When you reach the line in the listing below that contains "最近开发的GAN模型进行异常检测，并且在图像和网络入侵数据集上达到了 (10, 344, 241, 354)", begin returning lines exactly as written, and stop after the line that contains "训练的进行，模型训练越来越充分，这时p也要减小，即尽量选择模型自己的". Return no other lines.
BEGIN DATA FOR PROCESSING
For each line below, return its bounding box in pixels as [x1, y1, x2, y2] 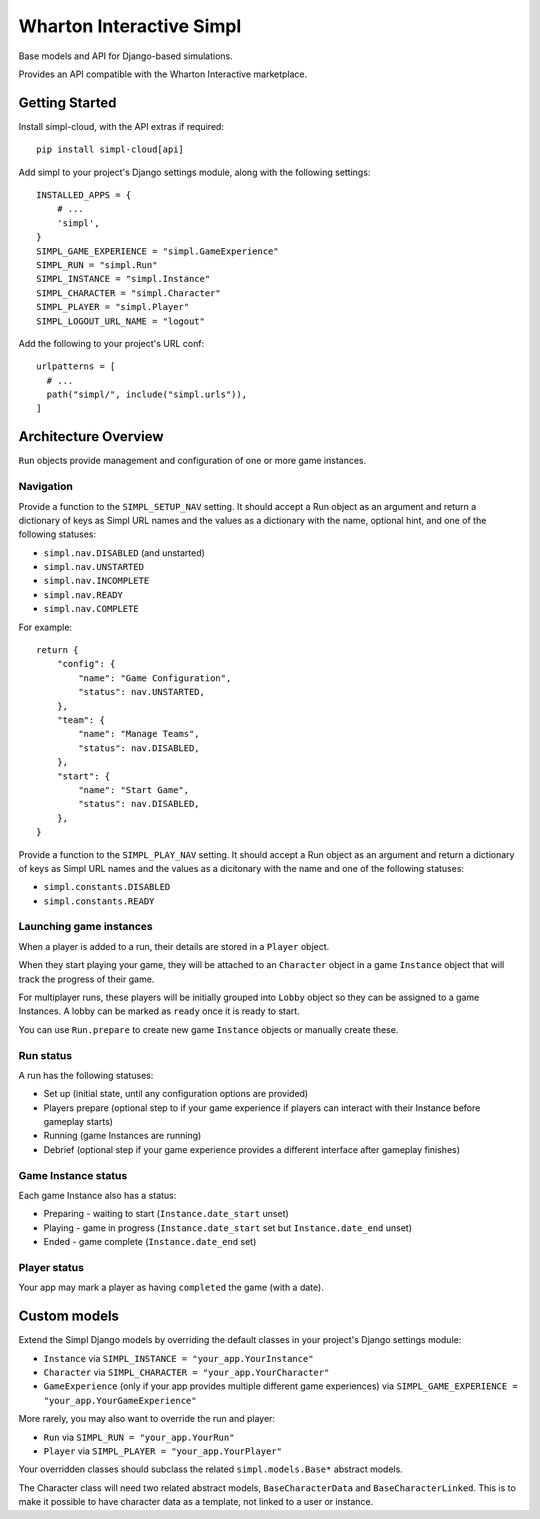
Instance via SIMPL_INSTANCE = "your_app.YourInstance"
END DATA FOR PROCESSING
BEGIN DATA FOR PROCESSING
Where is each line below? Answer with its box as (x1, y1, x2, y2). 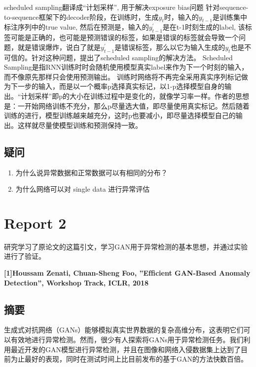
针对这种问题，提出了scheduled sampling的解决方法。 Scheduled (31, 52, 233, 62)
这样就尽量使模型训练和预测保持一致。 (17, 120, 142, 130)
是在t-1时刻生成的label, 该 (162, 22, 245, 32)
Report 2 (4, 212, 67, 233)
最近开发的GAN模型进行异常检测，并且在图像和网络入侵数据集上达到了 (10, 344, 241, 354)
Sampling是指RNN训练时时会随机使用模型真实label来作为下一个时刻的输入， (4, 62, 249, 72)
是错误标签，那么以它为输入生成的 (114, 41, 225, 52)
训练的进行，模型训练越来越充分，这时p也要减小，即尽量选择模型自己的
END DATA FOR PROCESSING
SOLUTION TO THIS TASK:
最近开发的GAN模型进行异常检测，并且在图像和网络入侵数据集上达到了 (10, 344, 241, 354)
Sampling是指RNN训练时时会随机使用模型真实label来作为下一个时刻的输入， (4, 62, 249, 72)
是错误标签，那么以它为输入生成的 (114, 41, 225, 52)
训练的进行，模型训练越来越充分，这时p也要减小，即尽量选择模型自己的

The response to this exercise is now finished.